About this task
Pick out every line of the entries below where "tsfresh" occurs, and copy those lines.

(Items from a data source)
------------------------
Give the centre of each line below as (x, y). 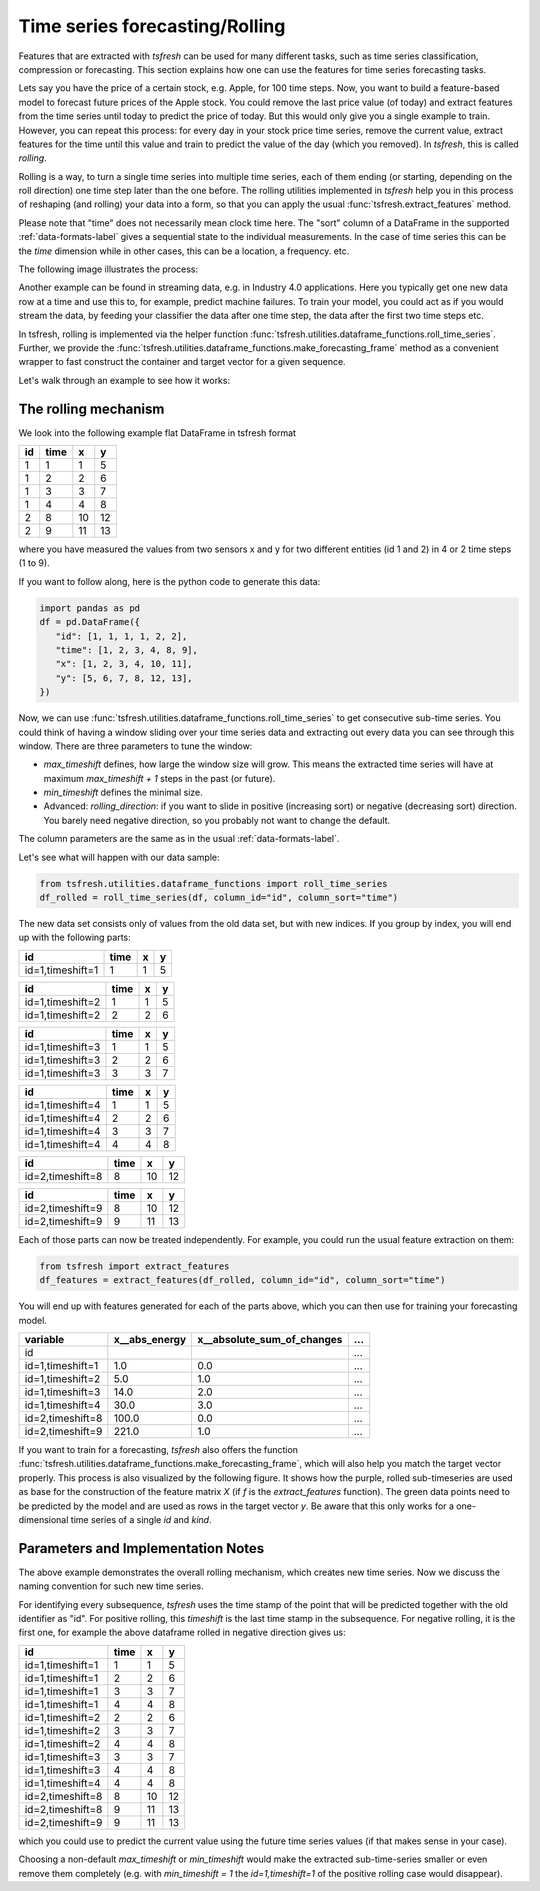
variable (44, 1339)
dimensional (43, 1519)
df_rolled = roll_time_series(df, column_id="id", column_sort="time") (219, 898)
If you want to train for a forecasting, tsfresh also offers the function (158, 1449)
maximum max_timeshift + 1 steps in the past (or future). (159, 778)
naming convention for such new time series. (111, 1586)
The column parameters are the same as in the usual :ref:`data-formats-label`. (179, 839)
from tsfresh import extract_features (134, 1266)
------------------------
Problem solution
If you want to train for a forecasting, tsfresh also offers the function (158, 1449)
from tsfresh import extract_features (134, 1266)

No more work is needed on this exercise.